The Cortex-A72 could be a serious game changer for ARM and its partners. I have not swallowed the kool-aid but, if their claims are close to being true, then we will have very high performance parts that span from the 500 milliwatt range to 15 to 35 watts. So far there is no plan to go above that and hit the desktop scene, but high density servers using the higher wattage ARM parts could exhibit excellent performance and power efficiency for those applications.
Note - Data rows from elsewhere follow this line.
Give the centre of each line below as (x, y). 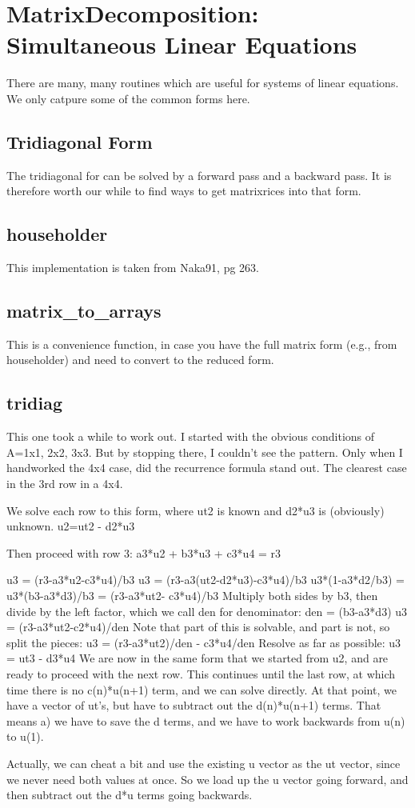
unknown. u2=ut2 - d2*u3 (71, 526)
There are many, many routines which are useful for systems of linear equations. (203, 83)
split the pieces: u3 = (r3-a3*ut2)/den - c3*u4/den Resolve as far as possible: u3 (204, 642)
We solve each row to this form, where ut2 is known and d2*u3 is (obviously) (196, 510)
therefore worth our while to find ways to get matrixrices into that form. (184, 191)
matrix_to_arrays (84, 311)
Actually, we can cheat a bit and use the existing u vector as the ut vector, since (204, 763)
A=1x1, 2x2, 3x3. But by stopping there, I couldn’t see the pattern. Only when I (205, 452)
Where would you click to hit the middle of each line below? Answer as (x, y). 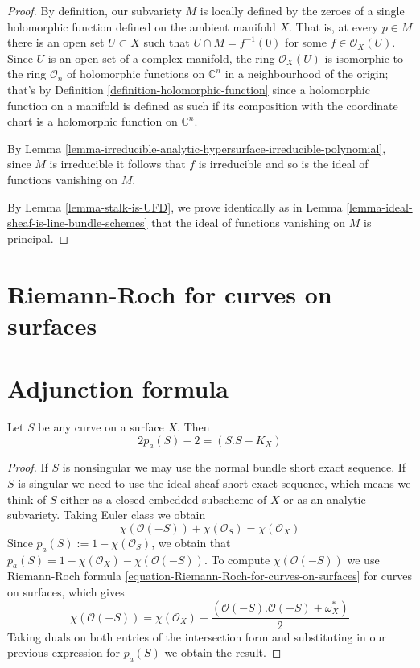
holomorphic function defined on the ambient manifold (142, 26)
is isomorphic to (364, 58)
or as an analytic (325, 499)
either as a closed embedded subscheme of (164, 499)
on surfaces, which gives (66, 591)
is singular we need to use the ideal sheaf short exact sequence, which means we (214, 482)
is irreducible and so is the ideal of (283, 164)
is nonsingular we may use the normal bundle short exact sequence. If (234, 467)
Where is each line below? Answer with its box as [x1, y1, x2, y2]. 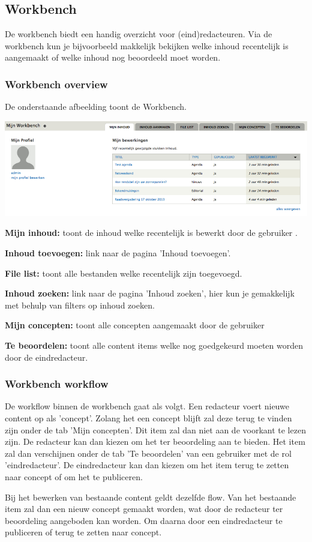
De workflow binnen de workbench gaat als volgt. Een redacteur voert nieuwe [5, 400, 289, 412]
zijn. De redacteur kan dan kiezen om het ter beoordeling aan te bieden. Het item [5, 435, 305, 448]
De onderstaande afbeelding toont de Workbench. [5, 100, 187, 113]
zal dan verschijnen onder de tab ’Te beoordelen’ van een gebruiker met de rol [5, 447, 292, 459]
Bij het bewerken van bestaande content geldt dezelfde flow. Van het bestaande [5, 490, 296, 503]
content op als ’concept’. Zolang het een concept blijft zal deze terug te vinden [5, 412, 292, 424]
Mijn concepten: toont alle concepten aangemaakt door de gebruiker [5, 319, 265, 331]
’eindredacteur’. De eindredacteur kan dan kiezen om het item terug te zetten [5, 459, 289, 471]
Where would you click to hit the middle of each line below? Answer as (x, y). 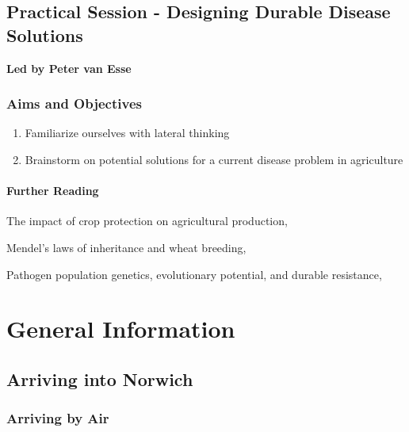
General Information (121, 329)
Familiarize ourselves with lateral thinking (127, 133)
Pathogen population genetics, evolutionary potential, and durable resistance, (194, 274)
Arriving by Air (58, 418)
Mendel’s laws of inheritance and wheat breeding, (126, 247)
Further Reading (53, 191)
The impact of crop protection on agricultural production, (147, 221)
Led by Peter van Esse (69, 68)
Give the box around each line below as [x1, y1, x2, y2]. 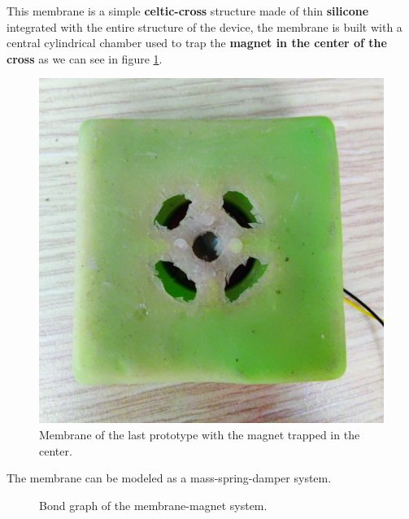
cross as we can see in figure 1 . [7, 50, 163, 67]
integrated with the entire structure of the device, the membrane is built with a [7, 18, 402, 35]
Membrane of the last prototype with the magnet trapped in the [39, 425, 360, 443]
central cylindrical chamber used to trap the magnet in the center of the [7, 34, 387, 51]
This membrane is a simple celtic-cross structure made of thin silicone [7, 2, 369, 19]
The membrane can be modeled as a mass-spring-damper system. [7, 469, 332, 486]
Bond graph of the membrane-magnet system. [39, 496, 268, 513]
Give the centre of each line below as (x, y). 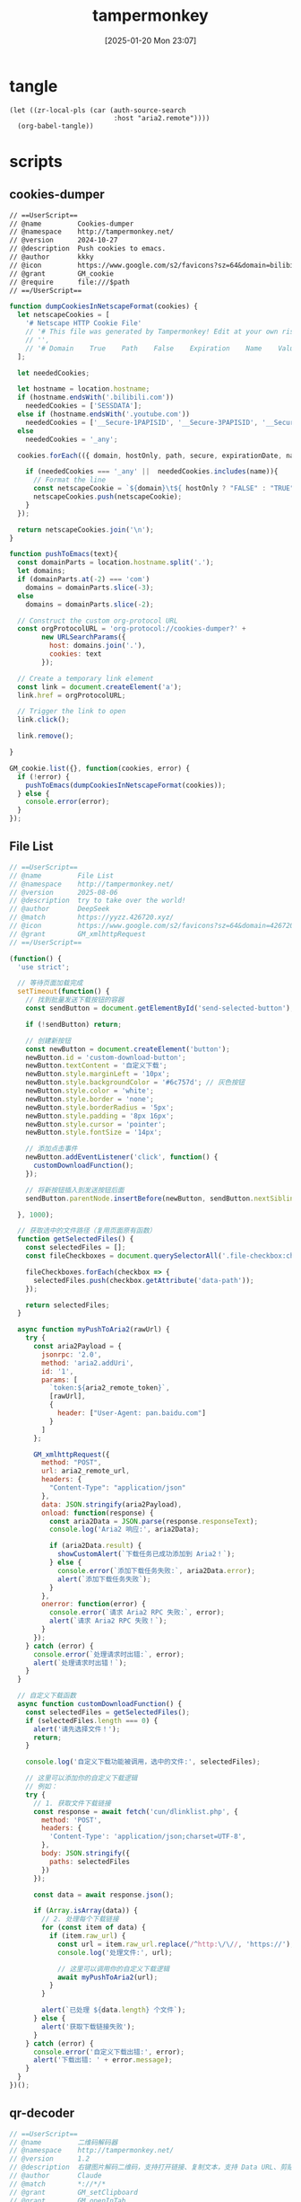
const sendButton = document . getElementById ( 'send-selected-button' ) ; (160, 1008)
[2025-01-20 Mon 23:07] (150, 40)
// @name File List (62, 875)
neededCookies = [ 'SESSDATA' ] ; (84, 406)
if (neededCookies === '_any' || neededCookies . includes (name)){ (152, 472)
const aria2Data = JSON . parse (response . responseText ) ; (153, 1521)
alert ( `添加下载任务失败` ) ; (104, 1579)
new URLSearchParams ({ (84, 637)
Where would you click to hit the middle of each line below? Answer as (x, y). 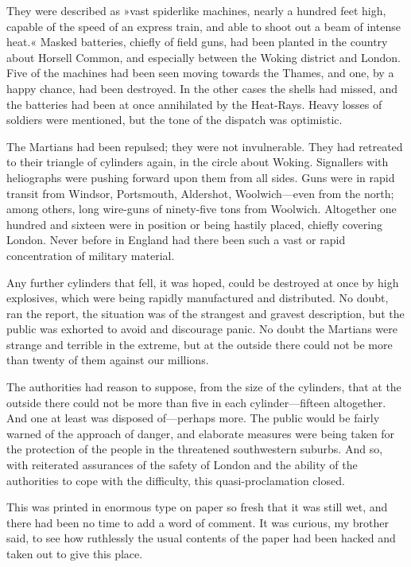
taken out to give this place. (75, 553)
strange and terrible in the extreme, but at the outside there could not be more (200, 344)
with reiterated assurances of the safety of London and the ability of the (182, 465)
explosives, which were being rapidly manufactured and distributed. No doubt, (198, 298)
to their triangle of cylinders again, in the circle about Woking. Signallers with (198, 162)
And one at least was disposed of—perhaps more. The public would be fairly (193, 418)
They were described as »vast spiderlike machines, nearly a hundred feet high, (196, 10)
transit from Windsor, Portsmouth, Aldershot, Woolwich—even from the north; (200, 193)
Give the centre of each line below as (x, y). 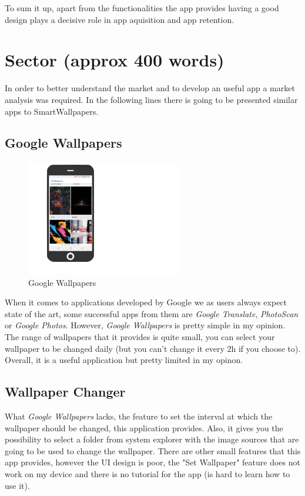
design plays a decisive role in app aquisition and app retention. (120, 19)
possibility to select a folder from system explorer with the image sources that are (152, 439)
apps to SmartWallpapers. (52, 111)
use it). (17, 485)
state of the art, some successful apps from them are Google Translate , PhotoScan (152, 313)
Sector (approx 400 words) (115, 60)
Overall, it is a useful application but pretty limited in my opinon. (124, 360)
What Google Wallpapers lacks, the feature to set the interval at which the (139, 416)
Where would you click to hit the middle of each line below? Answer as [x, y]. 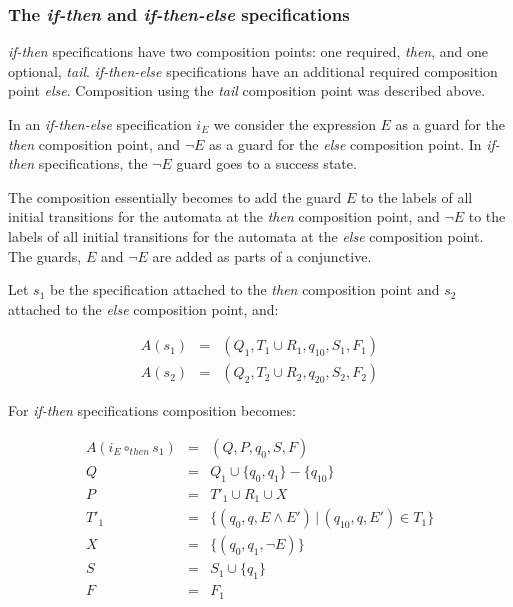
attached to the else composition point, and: [143, 308]
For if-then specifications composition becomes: [152, 410]
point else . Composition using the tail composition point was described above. [247, 90]
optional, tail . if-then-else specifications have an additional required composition [253, 70]
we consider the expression [294, 124]
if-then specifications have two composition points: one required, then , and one [248, 51]
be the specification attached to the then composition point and [245, 289]
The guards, [45, 255]
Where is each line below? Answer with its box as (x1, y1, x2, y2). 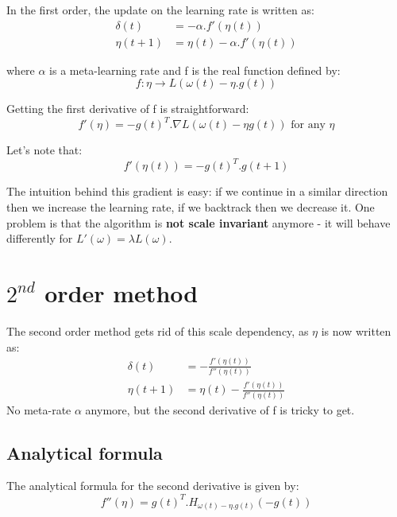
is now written (321, 322, 391, 339)
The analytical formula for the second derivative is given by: (6, 477, 299, 494)
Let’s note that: (6, 142, 83, 158)
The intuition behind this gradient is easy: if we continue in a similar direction (6, 183, 388, 200)
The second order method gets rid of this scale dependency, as (6, 322, 309, 339)
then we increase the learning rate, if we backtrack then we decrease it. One (6, 199, 375, 216)
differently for (6, 230, 73, 247)
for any (291, 119, 326, 131)
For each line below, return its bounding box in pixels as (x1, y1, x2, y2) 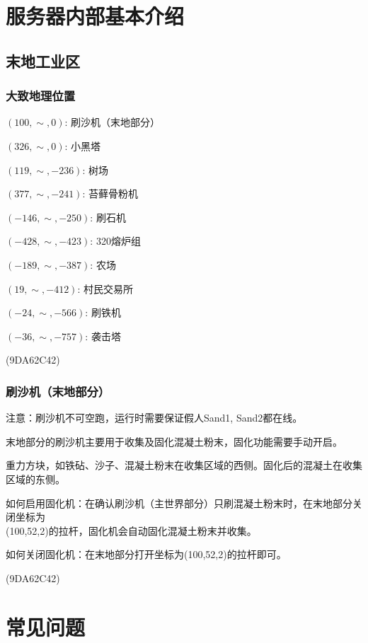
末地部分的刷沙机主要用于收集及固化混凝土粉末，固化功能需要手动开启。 (6, 434, 343, 448)
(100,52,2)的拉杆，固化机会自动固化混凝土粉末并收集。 (6, 523, 257, 538)
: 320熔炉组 (90, 233, 141, 248)
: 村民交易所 (77, 281, 133, 296)
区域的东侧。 (6, 471, 65, 486)
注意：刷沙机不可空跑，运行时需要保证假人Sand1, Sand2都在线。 (6, 410, 303, 425)
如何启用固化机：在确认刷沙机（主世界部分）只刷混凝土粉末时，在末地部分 (6, 495, 352, 510)
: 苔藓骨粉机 (82, 186, 138, 201)
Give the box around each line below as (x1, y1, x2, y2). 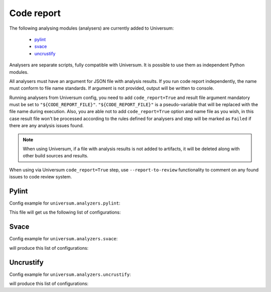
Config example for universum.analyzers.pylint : (9, 200, 120, 206)
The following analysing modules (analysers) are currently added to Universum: (9, 25, 174, 31)
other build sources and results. (23, 153, 89, 159)
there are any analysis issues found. (9, 123, 84, 129)
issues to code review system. (9, 174, 72, 180)
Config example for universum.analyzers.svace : (9, 236, 118, 242)
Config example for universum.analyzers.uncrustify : (9, 271, 131, 277)
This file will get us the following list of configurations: (9, 209, 121, 216)
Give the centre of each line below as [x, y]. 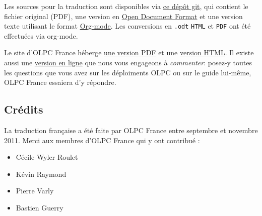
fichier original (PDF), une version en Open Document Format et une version [123, 16]
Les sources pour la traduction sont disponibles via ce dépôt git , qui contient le [126, 6]
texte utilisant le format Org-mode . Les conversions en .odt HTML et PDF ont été [127, 26]
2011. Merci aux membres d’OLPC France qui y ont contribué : [102, 140]
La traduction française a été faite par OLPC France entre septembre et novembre [131, 130]
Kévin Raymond [41, 174]
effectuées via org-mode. [41, 35]
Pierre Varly [35, 191]
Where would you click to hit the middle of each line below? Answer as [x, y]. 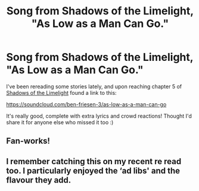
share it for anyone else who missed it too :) [60, 122]
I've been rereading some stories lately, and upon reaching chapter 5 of [94, 86]
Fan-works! [28, 141]
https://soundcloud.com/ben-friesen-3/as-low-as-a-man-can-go [86, 104]
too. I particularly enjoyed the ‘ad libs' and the [93, 170]
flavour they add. [39, 180]
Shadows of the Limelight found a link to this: [62, 93]
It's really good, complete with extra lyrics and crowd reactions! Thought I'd [99, 116]
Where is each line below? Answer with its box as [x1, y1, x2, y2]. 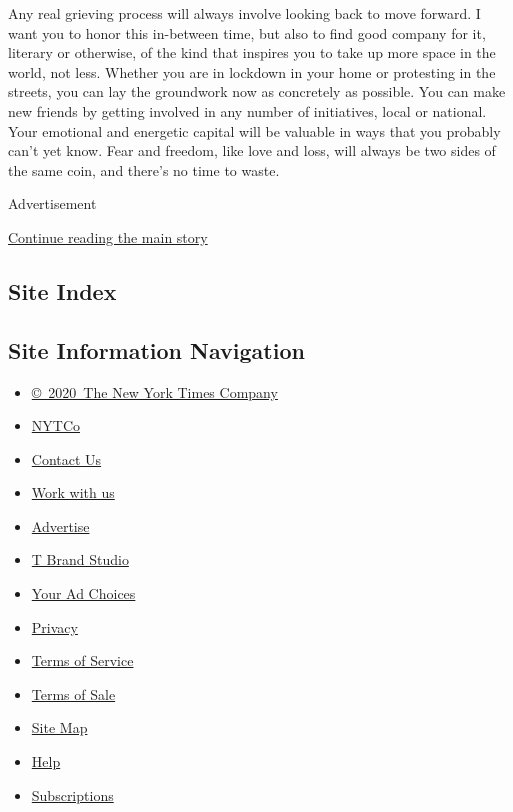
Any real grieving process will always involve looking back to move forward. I [8, 3, 481, 23]
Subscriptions [31, 784, 114, 805]
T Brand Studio [31, 549, 129, 570]
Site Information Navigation [8, 334, 305, 365]
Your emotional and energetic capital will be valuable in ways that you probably [8, 120, 501, 141]
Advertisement [8, 193, 97, 214]
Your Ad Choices [31, 583, 136, 604]
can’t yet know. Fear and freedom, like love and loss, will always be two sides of [8, 140, 496, 161]
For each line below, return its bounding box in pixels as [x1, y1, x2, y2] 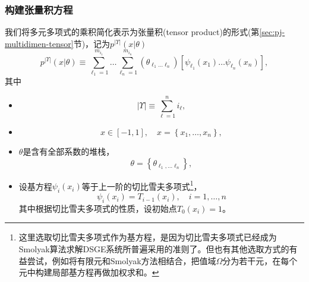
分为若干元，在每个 [222, 254, 298, 267]
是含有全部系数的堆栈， [23, 145, 115, 158]
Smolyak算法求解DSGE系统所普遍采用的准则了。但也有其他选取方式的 [18, 243, 289, 255]
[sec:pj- [259, 26, 285, 38]
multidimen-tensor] [5, 37, 74, 49]
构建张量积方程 [5, 2, 73, 17]
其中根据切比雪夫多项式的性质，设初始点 [18, 202, 177, 214]
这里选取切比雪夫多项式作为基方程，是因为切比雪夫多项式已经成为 [18, 231, 277, 243]
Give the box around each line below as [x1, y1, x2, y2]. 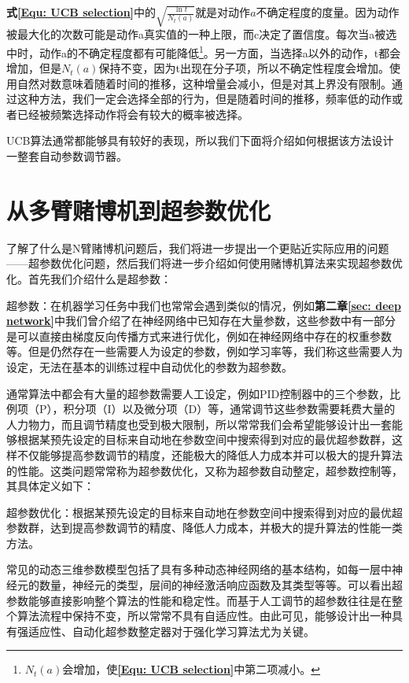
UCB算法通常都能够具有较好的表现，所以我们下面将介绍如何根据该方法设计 [6, 132, 394, 149]
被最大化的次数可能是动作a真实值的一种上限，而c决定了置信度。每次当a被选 [6, 26, 397, 42]
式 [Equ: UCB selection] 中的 [6, 4, 157, 20]
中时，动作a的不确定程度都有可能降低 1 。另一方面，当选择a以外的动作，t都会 [6, 42, 401, 61]
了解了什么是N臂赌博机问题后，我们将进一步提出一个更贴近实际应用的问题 [6, 239, 389, 256]
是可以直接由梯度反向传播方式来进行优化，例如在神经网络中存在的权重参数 [6, 327, 392, 344]
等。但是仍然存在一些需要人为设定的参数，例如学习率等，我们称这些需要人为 [6, 343, 403, 360]
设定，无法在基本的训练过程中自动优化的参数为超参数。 [6, 358, 293, 375]
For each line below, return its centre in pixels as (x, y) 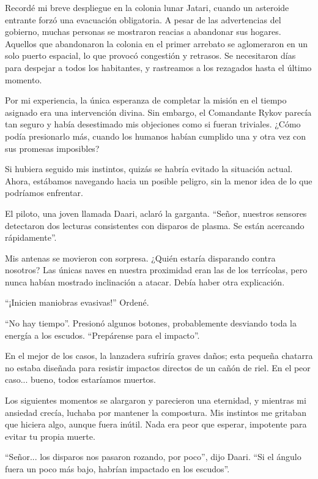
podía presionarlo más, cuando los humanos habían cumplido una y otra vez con (156, 136)
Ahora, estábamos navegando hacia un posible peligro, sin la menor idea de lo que (159, 180)
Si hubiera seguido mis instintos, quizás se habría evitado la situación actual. (149, 169)
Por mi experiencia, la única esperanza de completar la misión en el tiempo (146, 100)
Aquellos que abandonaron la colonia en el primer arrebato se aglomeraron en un (157, 43)
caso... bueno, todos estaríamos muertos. (81, 379)
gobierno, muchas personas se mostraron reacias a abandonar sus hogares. (143, 32)
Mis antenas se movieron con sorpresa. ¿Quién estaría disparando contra (140, 258)
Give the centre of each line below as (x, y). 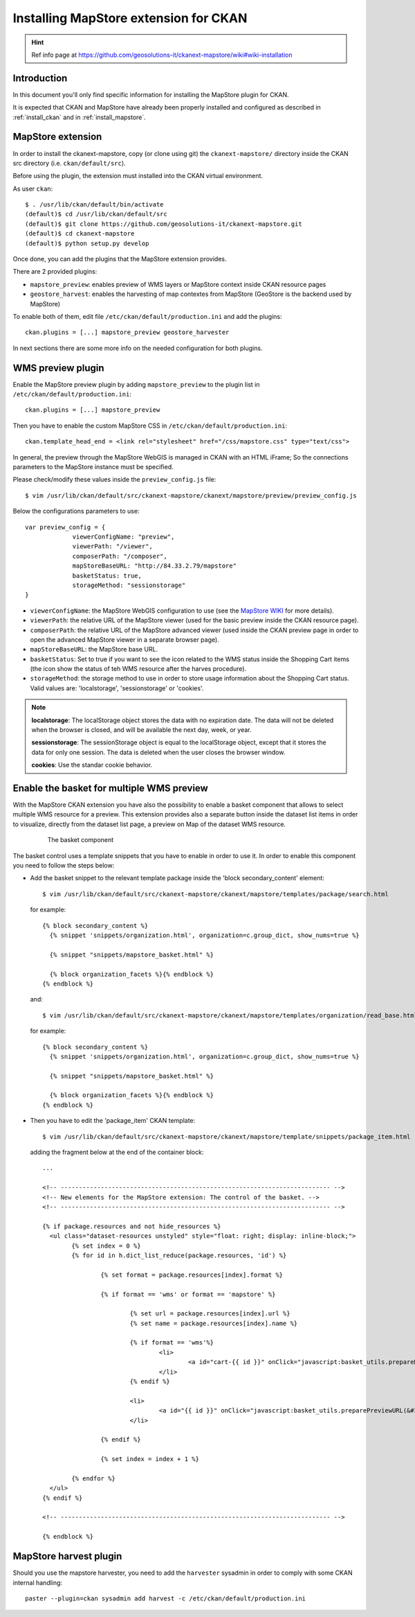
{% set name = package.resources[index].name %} (214, 1323)
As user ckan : (33, 189)
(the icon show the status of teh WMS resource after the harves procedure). (138, 669)
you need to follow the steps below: (64, 866)
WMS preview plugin (58, 368)
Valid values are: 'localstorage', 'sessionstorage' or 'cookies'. (117, 688)
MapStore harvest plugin (67, 1556)
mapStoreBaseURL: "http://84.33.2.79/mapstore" (154, 566)
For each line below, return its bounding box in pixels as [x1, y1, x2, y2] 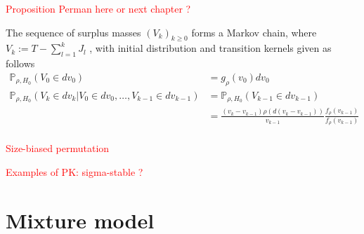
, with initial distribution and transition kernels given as [89, 41, 332, 55]
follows [6, 56, 35, 71]
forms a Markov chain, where [191, 25, 317, 39]
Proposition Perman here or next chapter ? [6, 1, 191, 15]
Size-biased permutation [6, 141, 110, 156]
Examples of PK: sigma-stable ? [6, 165, 143, 179]
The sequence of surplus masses [6, 25, 141, 39]

Even if ARM does not make a significant impact in the server market with A72, the improvements in performance and efficiency will allow their mobile partners to better choose between those characteristics when designing a phone. Do you want a phone that performs similarly to a Cortex-A15 while improving battery life by 30% to 50%? They can do that. Keep battery life the same yet improve performance by a factor of 3X? This design can do that as well. ARM has a very compelling product with the A72. Partners can improve their power position as well, by implementing a big.LITTLE design when using the Cortex-A53 cores. There is a lot of potential flexibility here for ARM and its partners, but now we have to wait and see if it fulfills the promise.